___ DATASET EXCERPTS ___

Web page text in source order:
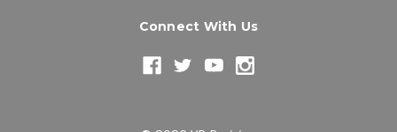
Connect With Us
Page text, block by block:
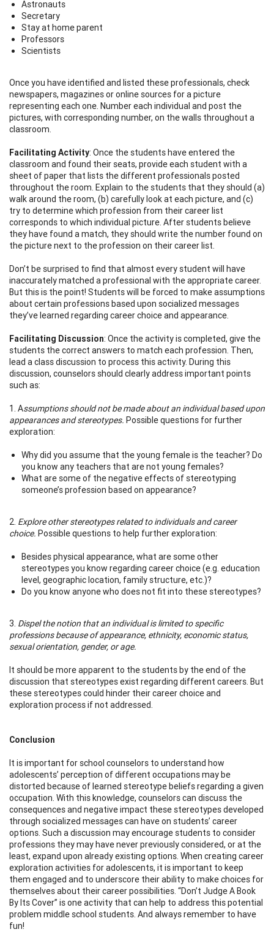
Astronauts
Secretary
Stay at home parent
Professors
Scientists
Once you have identified and listed these professionals, check
newspapers, magazines or online sources for a picture
representing each one. Number each individual and post the
pictures, with corresponding number, on the walls throughout a
classroom.
Facilitating Activity: Once the students have entered the
classroom and found their seats, provide each student with a
sheet of paper that lists the different professionals posted
throughout the room. Explain to the students that they should (a)
walk around the room, (b) carefully look at each picture, and (c)
try to determine which profession from their career list
corresponds to which individual picture. After students believe
they have found a match, they should write the number found on
the picture next to the profession on their career list.
Don’t be surprised to find that almost every student will have
inaccurately matched a professional with the appropriate career.
But this is the point! Students will be forced to make assumptions
about certain professions based upon socialized messages
they’ve learned regarding career choice and appearance.
Facilitating Discussion: Once the activity is completed, give the
students the correct answers to match each profession. Then,
lead a class discussion to process this activity. During this
discussion, counselors should clearly address important points
such as:
1. Assumptions should not be made about an individual based upon
appearances and stereotypes. Possible questions for further
exploration:
Why did you assume that the young female is the teacher? Do
you know any teachers that are not young females?
What are some of the negative effects of stereotyping
someone’s profession based on appearance?
2. Explore other stereotypes related to individuals and career
choice. Possible questions to help further exploration:
Besides physical appearance, what are some other
stereotypes you know regarding career choice (e.g. education
level, geographic location, family structure, etc.)?
Do you know anyone who does not fit into these stereotypes?
3. Dispel the notion that an individual is limited to specific
professions because of appearance, ethnicity, economic status,
sexual orientation, gender, or age.
It should be more apparent to the students by the end of the
discussion that stereotypes exist regarding different careers. But
these stereotypes could hinder their career choice and
exploration process if not addressed.
Conclusion
It is important for school counselors to understand how
adolescents’ perception of different occupations may be
distorted because of learned stereotype beliefs regarding a given
occupation. With this knowledge, counselors can discuss the
consequences and negative impact these stereotypes developed
through socialized messages can have on students’ career
options. Such a discussion may encourage students to consider
professions they may have never previously considered, or at the
least, expand upon already existing options. When creating career
exploration activities for adolescents, it is important to keep
them engaged and to underscore their ability to make choices for
themselves about their career possibilities. “Don’t Judge A Book
By Its Cover” is one activity that can help to address this potential
problem middle school students. And always remember to have
fun!
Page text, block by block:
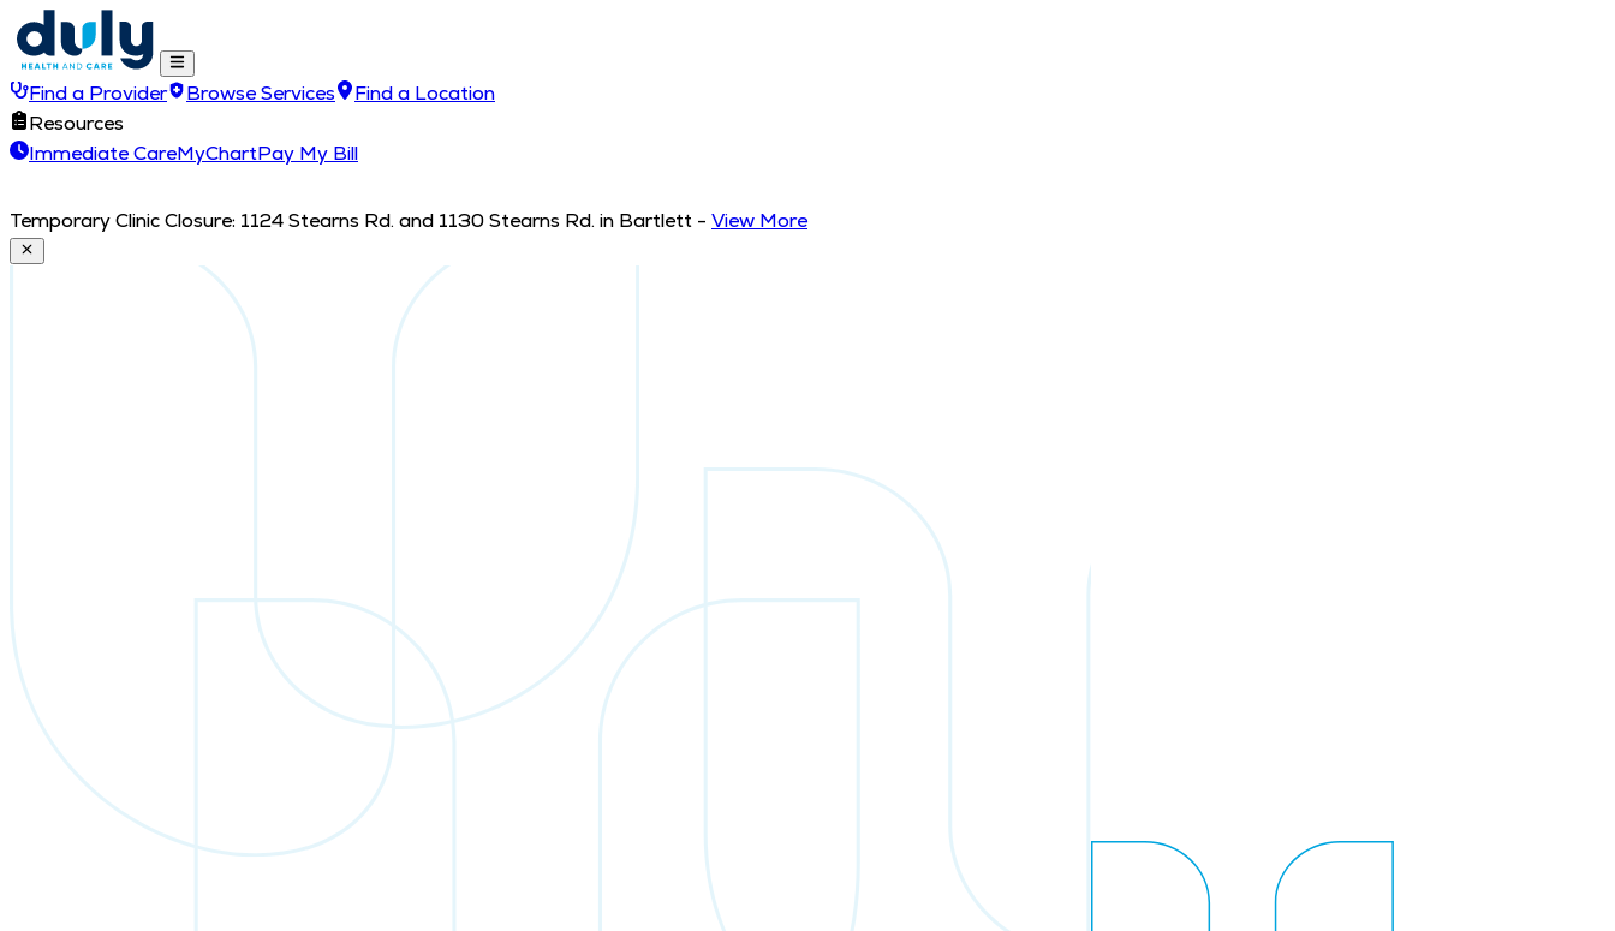
Find a Provider Browse Services
Find a Location
Resources
Immediate CareMyChartPay My Bill
Temporary Clinic Closure: 1124 Stearns Rd. and 1130 Stearns Rd. in Bartlett - View More
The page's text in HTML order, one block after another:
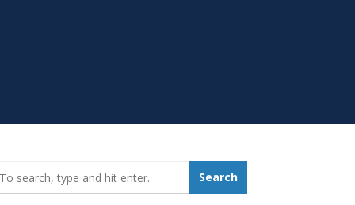
Search
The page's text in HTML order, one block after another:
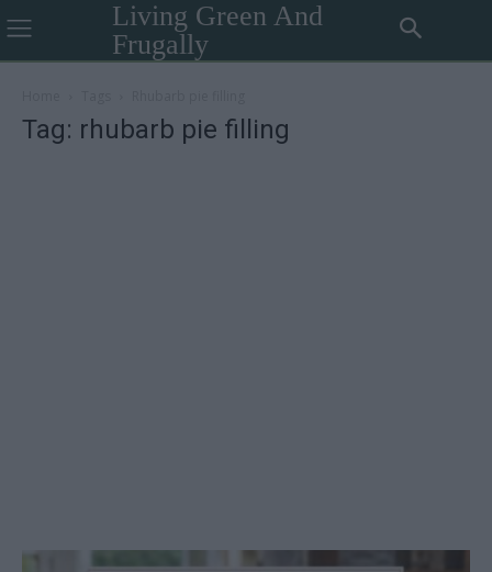
Living Green And
Frugally
Tag: rhubarb pie filling
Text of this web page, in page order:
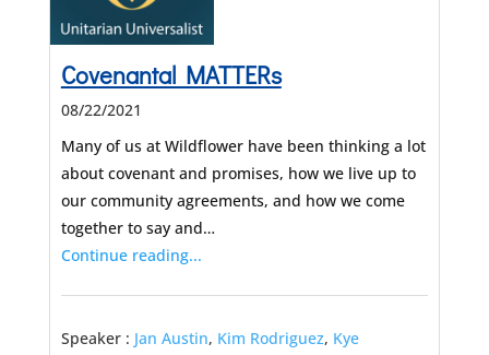
Covenantal MATTERs
08/22/2021
Many of us at Wildflower have been thinking a lot
about covenant and promises, how we live up to
our community agreements, and how we come
together to say and…
Continue reading...
Speaker : Jan Austin, Kim Rodriguez, Kye
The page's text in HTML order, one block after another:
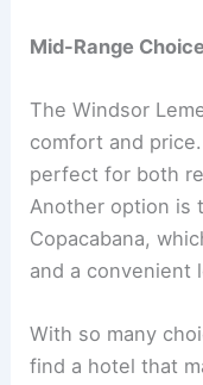
Mid-Range
The Windsor
comfort and
perfect for both
Another option is
Copacabana,
and a convenient
With so many
find a hotel that
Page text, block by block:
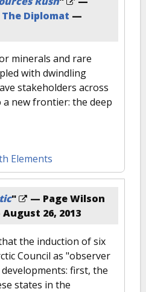
The Diplomat —
minerals and rare
with dwindling
stakeholders across
new frontier: the deep
Elements
"
— Page Wilson
August 26, 2013
the induction of six
Council as "observer
first, the
states in the
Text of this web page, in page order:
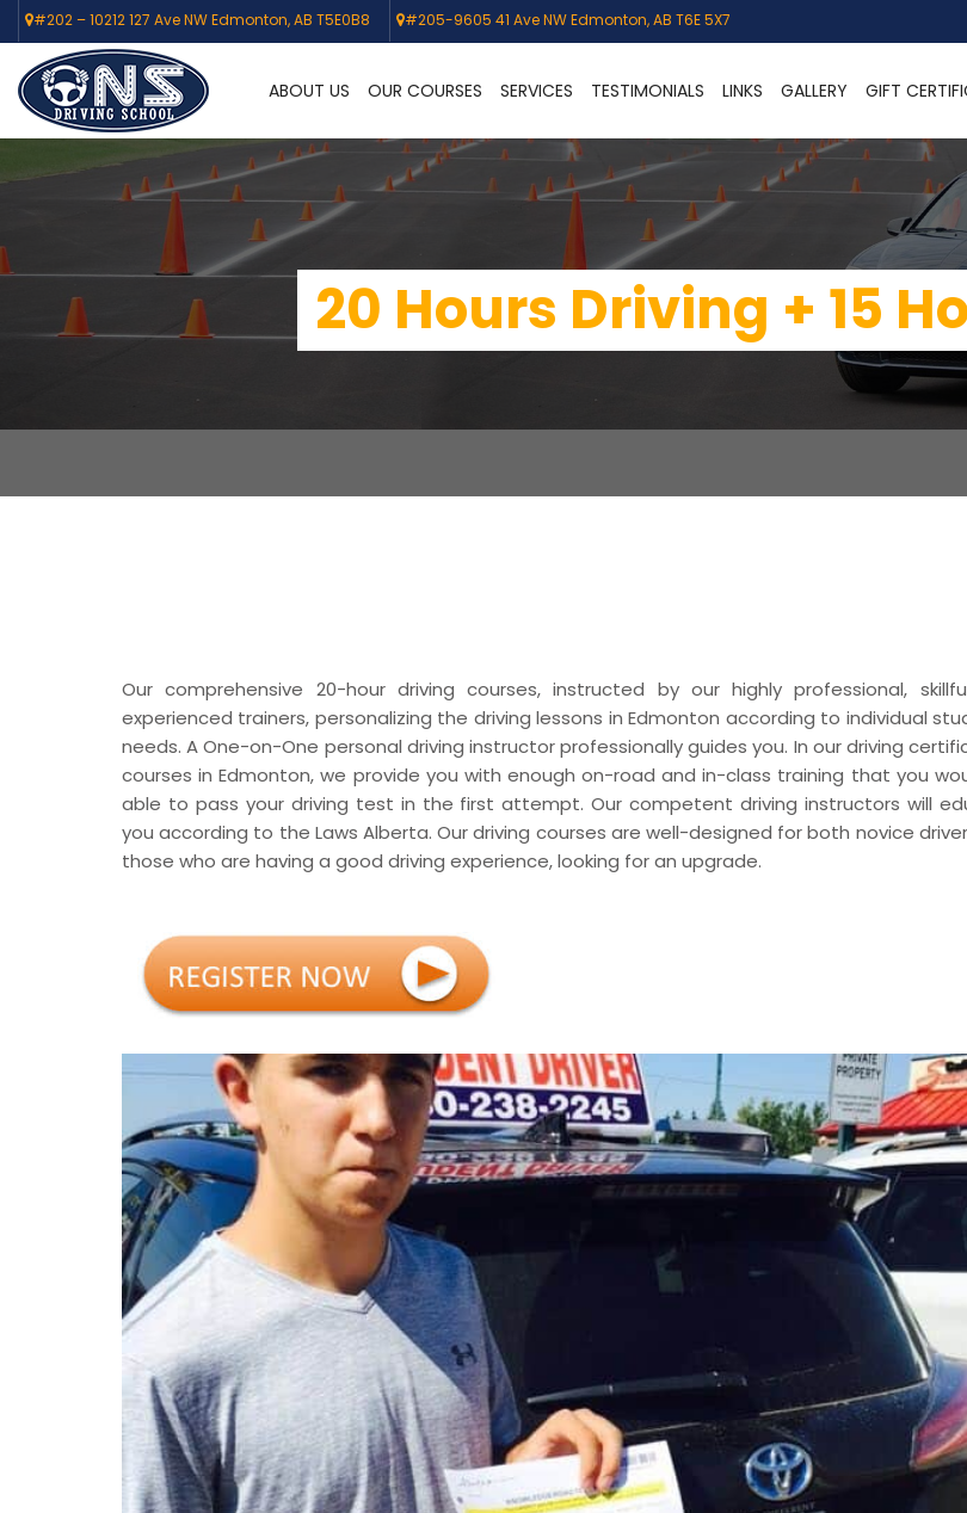
#202 – 10212 127 Ave NW Edmonton, AB T5E0B8 #205-9605 41 Ave NW Edmonton, AB T6E 5X7
ABOUT US OUR COURSES SERVICES TESTIMONIALS LINKS GALLERY GIFT
20 Hours Driving + 15
Our comprehensive 20-hour driving courses, instructed by our highly professional,
experienced trainers, personalizing the driving lessons in Edmonton according to individual
needs. A One-on-One personal driving instructor professionally guides you. In our driving
courses in Edmonton, we provide you with enough on-road and in-class training that you
able to pass your driving test in the first attempt. Our competent driving instructors will
you according to the Laws Alberta. Our driving courses are well-designed for both novice
those who are having a good driving experience, looking for an upgrade.

___

DESCRIPTION OF THE TASK:
With the pictures left out, write out exactly the lines above from the one containing "The Diplomat —" through the one containing "ABOUT US OUR".

RESPONSE TO THIS TASK:
The Diplomat —
minerals and rare
with dwindling
stakeholders across
new frontier: the deep
Elements
"
— Page Wilson
August 26, 2013
the induction of six
Council as "observer
first, the
states in the
Text of this web page, in page order:
#202 – 10212 127 Ave NW Edmonton, AB T5E0B8 #205-9605 41 Ave NW Edmonton, AB T6E 5X7
ABOUT US OUR COURSES SERVICES TESTIMONIALS LINKS GALLERY GIFT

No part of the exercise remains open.